[Dataset items]
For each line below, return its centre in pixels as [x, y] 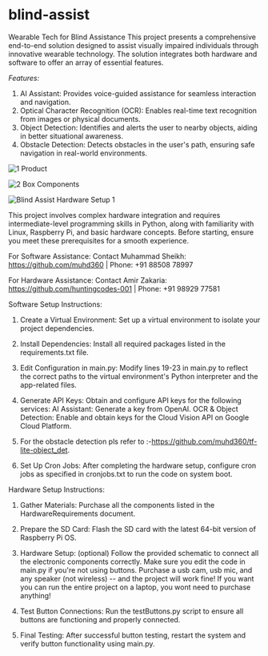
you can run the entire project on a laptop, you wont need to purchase [135, 587]
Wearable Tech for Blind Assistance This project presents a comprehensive [132, 37]
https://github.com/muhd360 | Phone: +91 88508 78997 [101, 264]
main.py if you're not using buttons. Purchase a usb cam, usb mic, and [136, 569]
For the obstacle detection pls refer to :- [86, 441]
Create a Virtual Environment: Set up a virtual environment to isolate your [140, 320]
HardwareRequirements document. [78, 513]
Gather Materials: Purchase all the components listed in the [117, 505]
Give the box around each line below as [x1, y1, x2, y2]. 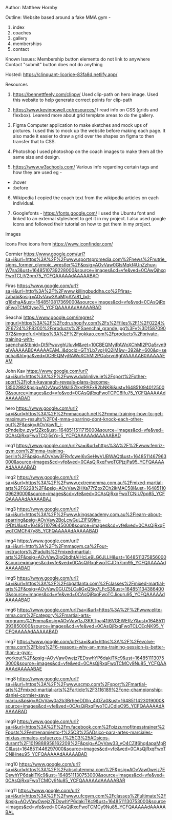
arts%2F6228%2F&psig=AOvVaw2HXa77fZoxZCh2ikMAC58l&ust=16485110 [5, 485, 166, 491]
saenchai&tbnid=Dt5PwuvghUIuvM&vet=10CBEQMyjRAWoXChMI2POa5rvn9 [5, 341, 166, 348]
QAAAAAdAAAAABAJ [5, 496, 52, 502]
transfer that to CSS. [12, 139, 56, 144]
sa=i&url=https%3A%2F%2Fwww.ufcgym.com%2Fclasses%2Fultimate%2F [5, 793, 166, 799]
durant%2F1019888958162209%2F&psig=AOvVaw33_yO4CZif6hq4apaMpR [5, 740, 166, 746]
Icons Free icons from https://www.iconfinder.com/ [5, 241, 113, 247]
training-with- [5, 336, 35, 342]
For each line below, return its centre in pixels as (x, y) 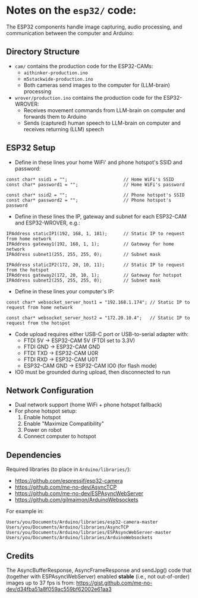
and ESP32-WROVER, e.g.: (47, 223)
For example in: (25, 511)
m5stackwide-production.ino (58, 79)
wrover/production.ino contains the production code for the (88, 97)
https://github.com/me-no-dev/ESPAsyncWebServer (79, 493)
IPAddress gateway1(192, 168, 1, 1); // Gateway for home (90, 244)
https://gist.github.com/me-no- (114, 583)
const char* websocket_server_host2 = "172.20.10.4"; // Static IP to (98, 318)
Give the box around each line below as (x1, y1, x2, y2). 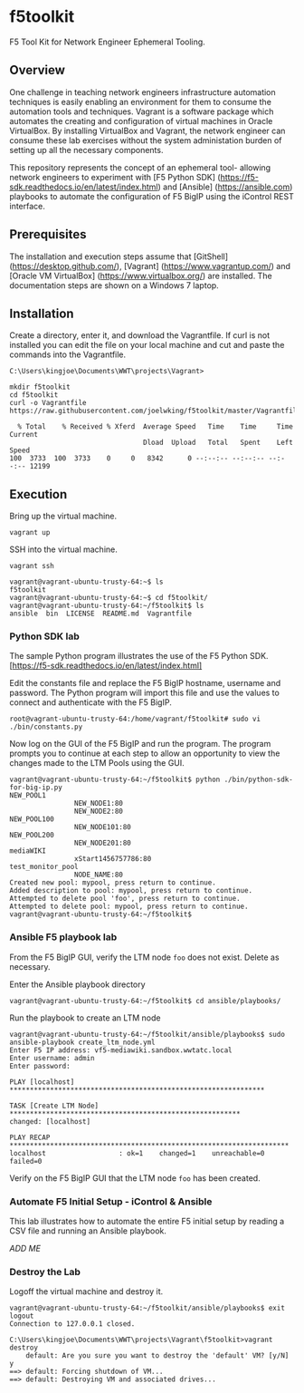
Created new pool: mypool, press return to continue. (9, 878, 217, 887)
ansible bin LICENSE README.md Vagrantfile (9, 609, 193, 618)
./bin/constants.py (9, 722, 83, 731)
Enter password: (9, 1061, 71, 1070)
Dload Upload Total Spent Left (143, 438, 294, 448)
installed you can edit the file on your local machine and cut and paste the (9, 340, 285, 351)
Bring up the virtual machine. (9, 510, 118, 522)
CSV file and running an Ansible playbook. (9, 1225, 167, 1236)
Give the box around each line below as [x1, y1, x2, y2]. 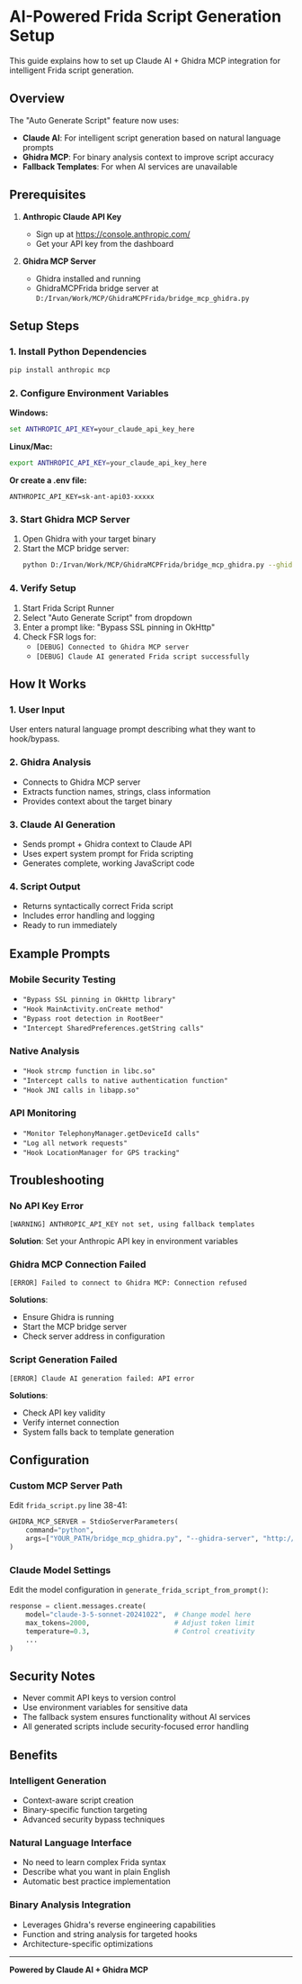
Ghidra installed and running [35, 273, 141, 284]
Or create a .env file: [9, 475, 87, 486]
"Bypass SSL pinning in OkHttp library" [22, 995, 176, 1004]
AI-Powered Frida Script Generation [9, 6, 281, 27]
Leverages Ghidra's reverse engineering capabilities [22, 1919, 216, 1930]
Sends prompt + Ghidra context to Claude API [22, 838, 192, 849]
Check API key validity [22, 1407, 106, 1418]
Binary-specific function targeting [22, 1805, 148, 1816]
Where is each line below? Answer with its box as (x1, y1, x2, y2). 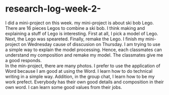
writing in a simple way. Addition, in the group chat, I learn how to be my (5, 73, 155, 79)
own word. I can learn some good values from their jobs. (5, 84, 122, 90)
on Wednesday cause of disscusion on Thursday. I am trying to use (21, 41, 160, 47)
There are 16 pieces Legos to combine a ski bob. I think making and (5, 25, 145, 31)
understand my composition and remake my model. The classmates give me (5, 52, 163, 58)
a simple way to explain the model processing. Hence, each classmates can (5, 46, 162, 53)
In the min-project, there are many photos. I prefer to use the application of (5, 63, 161, 69)
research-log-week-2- (5, 3, 102, 15)
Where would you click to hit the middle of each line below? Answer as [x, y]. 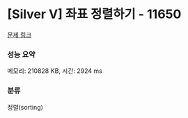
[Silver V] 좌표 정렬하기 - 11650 [94, 14]
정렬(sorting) [25, 107]
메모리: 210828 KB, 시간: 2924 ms [55, 71]
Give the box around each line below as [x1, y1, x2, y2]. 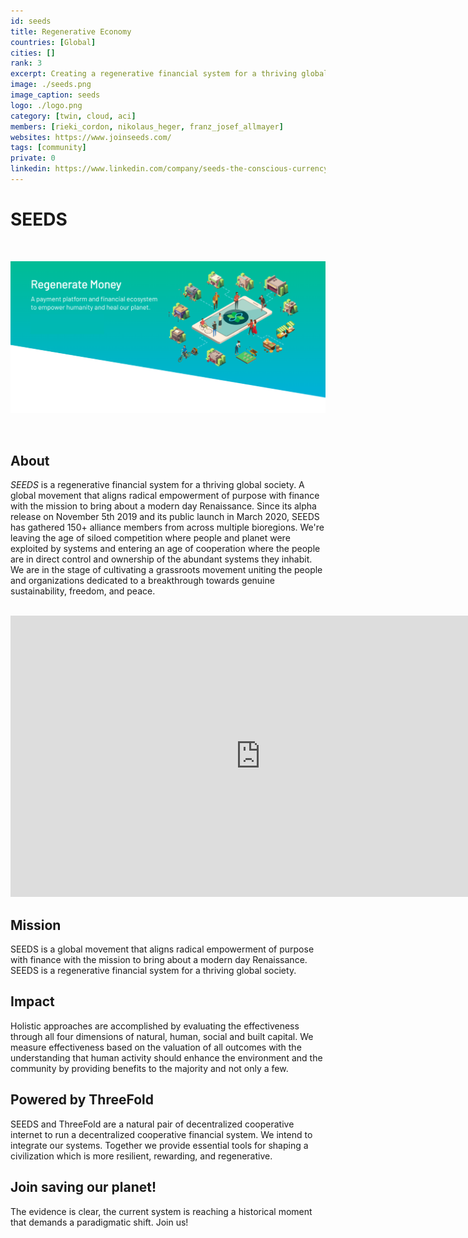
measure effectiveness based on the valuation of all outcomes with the [10, 1041, 302, 1053]
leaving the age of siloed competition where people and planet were [10, 532, 291, 544]
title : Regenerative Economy [10, 26, 132, 37]
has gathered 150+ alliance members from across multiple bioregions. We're [10, 521, 325, 534]
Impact [10, 993, 55, 1010]
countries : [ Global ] [10, 37, 97, 47]
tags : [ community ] [10, 143, 87, 153]
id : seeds [10, 16, 52, 26]
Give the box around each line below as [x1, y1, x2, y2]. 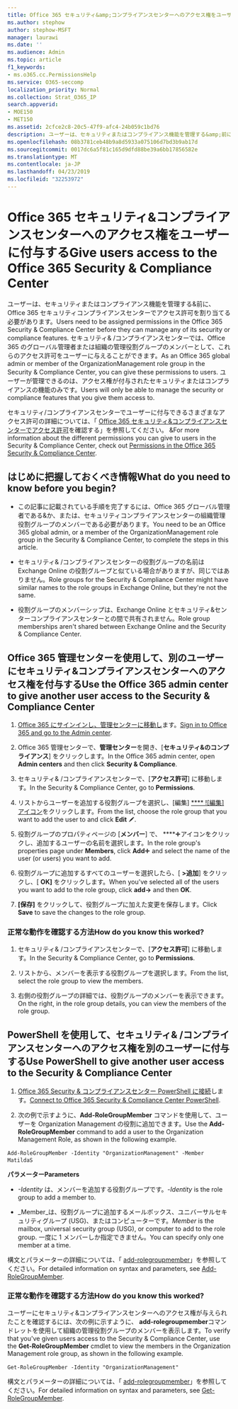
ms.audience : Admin [7, 49, 65, 56]
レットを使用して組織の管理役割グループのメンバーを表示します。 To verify [13, 1326, 231, 1335]
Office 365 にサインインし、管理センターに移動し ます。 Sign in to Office [17, 721, 227, 729]
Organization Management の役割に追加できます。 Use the [38, 1119, 208, 1128]
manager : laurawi [7, 34, 59, 41]
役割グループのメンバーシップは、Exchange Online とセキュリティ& [17, 605, 215, 614]
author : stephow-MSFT [7, 26, 72, 33]
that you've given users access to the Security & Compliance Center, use [7, 1334, 220, 1342]
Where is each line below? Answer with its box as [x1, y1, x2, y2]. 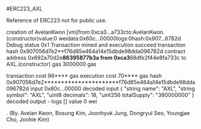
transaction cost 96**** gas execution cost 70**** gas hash [6, 72, 162, 79]
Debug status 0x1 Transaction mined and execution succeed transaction [6, 42, 186, 48]
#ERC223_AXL [6, 5, 43, 12]
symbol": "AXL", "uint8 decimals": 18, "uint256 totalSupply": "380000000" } [6, 92, 194, 98]
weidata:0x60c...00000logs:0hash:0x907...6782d [58, 35, 181, 42]
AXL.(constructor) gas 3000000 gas [6, 60, 97, 68]
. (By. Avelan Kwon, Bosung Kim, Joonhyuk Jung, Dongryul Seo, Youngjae [6, 110, 190, 116]
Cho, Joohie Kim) [6, 116, 49, 123]
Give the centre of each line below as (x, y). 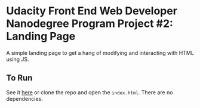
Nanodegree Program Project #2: (90, 24)
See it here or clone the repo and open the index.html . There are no (90, 92)
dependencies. (24, 98)
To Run (19, 78)
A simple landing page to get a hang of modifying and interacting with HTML (100, 53)
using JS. (18, 59)
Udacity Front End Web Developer (92, 11)
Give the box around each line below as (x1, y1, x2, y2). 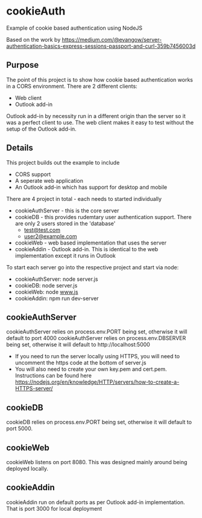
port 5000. (6, 425, 33, 432)
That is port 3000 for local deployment (6, 505, 103, 512)
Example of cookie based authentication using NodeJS (6, 24, 143, 31)
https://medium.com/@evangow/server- (62, 36, 162, 43)
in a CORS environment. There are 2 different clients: (6, 82, 137, 90)
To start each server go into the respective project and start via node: (6, 263, 179, 270)
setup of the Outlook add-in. (6, 125, 77, 133)
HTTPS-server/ (14, 385, 53, 392)
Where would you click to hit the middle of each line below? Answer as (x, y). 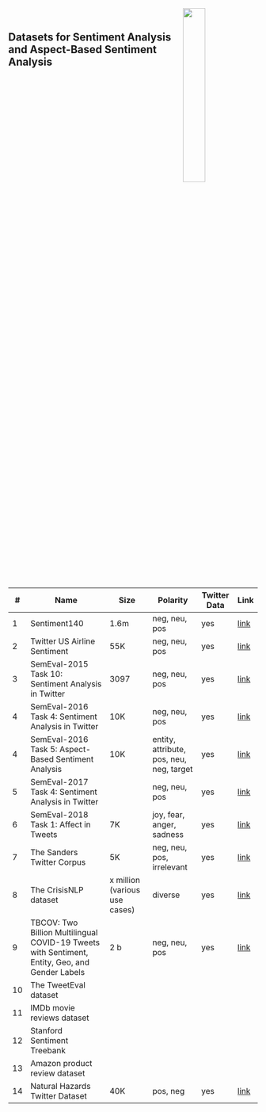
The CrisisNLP (57, 890)
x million (125, 880)
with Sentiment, (59, 952)
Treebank (48, 1051)
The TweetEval (58, 985)
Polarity (173, 600)
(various (125, 890)
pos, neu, (170, 759)
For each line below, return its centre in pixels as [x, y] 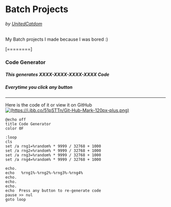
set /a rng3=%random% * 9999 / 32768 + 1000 [53, 155]
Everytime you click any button [39, 87]
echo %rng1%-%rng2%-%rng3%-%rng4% [44, 173]
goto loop [16, 199]
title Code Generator [28, 124]
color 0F [15, 128]
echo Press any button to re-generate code [53, 191]
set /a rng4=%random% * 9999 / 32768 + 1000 [53, 159]
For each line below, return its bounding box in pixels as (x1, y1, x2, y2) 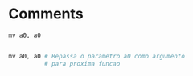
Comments (8, 5, 84, 23)
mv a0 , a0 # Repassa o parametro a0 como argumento (8, 52, 185, 60)
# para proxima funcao (43, 59, 121, 68)
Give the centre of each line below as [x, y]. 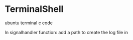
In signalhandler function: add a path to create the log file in [66, 32]
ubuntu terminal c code [29, 23]
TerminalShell [34, 9]
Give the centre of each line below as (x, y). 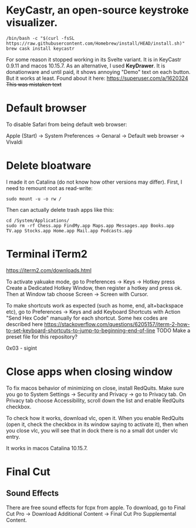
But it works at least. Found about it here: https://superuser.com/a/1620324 (97, 78)
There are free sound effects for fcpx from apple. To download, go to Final (96, 507)
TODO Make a (173, 330)
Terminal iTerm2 (47, 254)
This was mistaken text (34, 84)
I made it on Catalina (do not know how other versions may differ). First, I (94, 182)
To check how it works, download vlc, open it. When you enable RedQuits (95, 418)
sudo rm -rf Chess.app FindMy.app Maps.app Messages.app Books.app (90, 226)
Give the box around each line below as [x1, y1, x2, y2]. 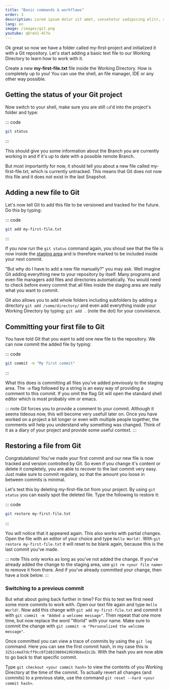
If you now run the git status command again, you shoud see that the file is [5, 245, 163, 251]
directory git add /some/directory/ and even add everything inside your [5, 302, 156, 308]
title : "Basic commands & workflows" [5, 7, 84, 13]
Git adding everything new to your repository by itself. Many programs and [5, 271, 160, 278]
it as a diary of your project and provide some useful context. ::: [5, 427, 137, 433]
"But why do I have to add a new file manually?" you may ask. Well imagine [5, 266, 160, 272]
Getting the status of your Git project [5, 90, 123, 99]
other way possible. [5, 76, 46, 82]
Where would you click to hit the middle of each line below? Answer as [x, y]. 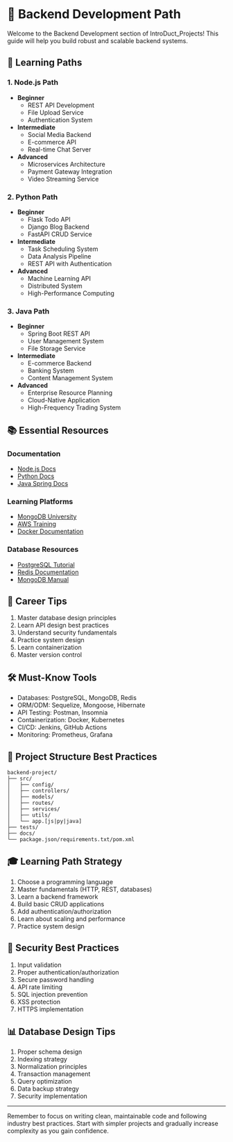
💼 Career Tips [37, 601]
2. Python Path [33, 197]
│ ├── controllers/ [38, 791]
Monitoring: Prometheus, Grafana [65, 735]
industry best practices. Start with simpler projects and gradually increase [113, 1124]
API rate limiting [40, 987]
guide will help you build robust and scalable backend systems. [98, 40]
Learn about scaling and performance [71, 919]
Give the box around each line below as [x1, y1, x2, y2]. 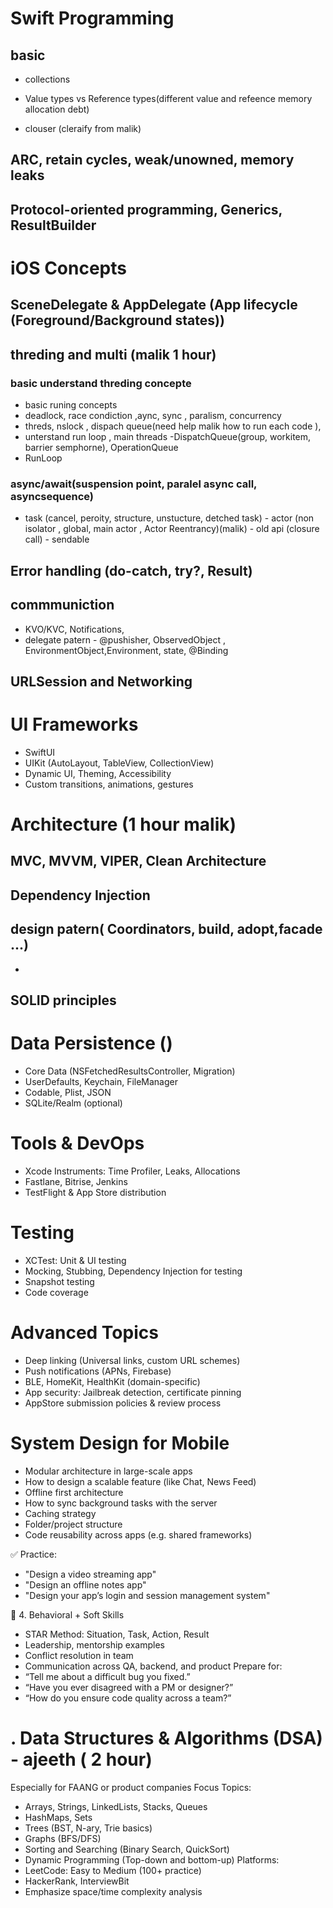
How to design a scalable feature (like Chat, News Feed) [24, 1475, 257, 1487]
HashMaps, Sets [24, 1811, 93, 1823]
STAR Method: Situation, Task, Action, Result [24, 1628, 210, 1640]
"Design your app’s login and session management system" [24, 1589, 271, 1601]
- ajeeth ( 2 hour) [10, 1748, 153, 1771]
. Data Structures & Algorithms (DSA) [10, 1727, 323, 1749]
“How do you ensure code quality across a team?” [24, 1692, 232, 1704]
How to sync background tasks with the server [24, 1497, 218, 1509]
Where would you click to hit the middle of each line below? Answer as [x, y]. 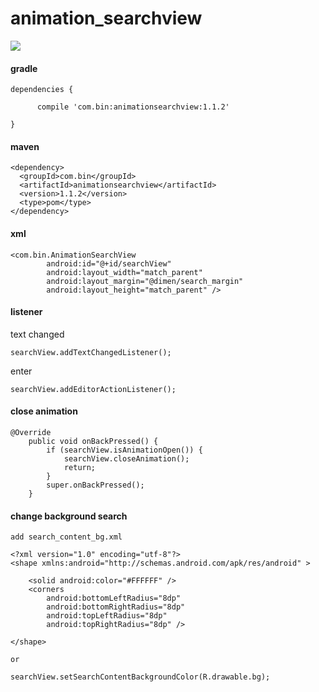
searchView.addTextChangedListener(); [91, 352]
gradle [24, 68]
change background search [69, 516]
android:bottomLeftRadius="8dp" [114, 598]
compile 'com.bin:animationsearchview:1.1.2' [133, 107]
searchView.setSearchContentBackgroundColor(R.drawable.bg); [140, 677]
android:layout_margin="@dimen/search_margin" [145, 281]
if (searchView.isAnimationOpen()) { [124, 450]

## What you need to do
To complete this exercise, transcribe exactly the lines above from the one that holds "Leverages Ghidra's reverse" through the one that holds "understand my composition". Pictures stay out.

## Answer space
Leverages Ghidra's reverse engineering capabilities [22, 1919, 216, 1930]
Sends prompt + Ghidra context to Claude API [22, 838, 192, 849]
Check API key validity [22, 1407, 106, 1418]
Binary-specific function targeting [22, 1805, 148, 1816]
Where is each line below? Answer with its box as (x1, y1, x2, y2). 
writing in a simple way. Addition, in the group chat, I learn how to be my (5, 73, 155, 79)
own word. I can learn some good values from their jobs. (5, 84, 122, 90)
on Wednesday cause of disscusion on Thursday. I am trying to use (21, 41, 160, 47)
There are 16 pieces Legos to combine a ski bob. I think making and (5, 25, 145, 31)
understand my composition and remake my model. The classmates give me (5, 52, 163, 58)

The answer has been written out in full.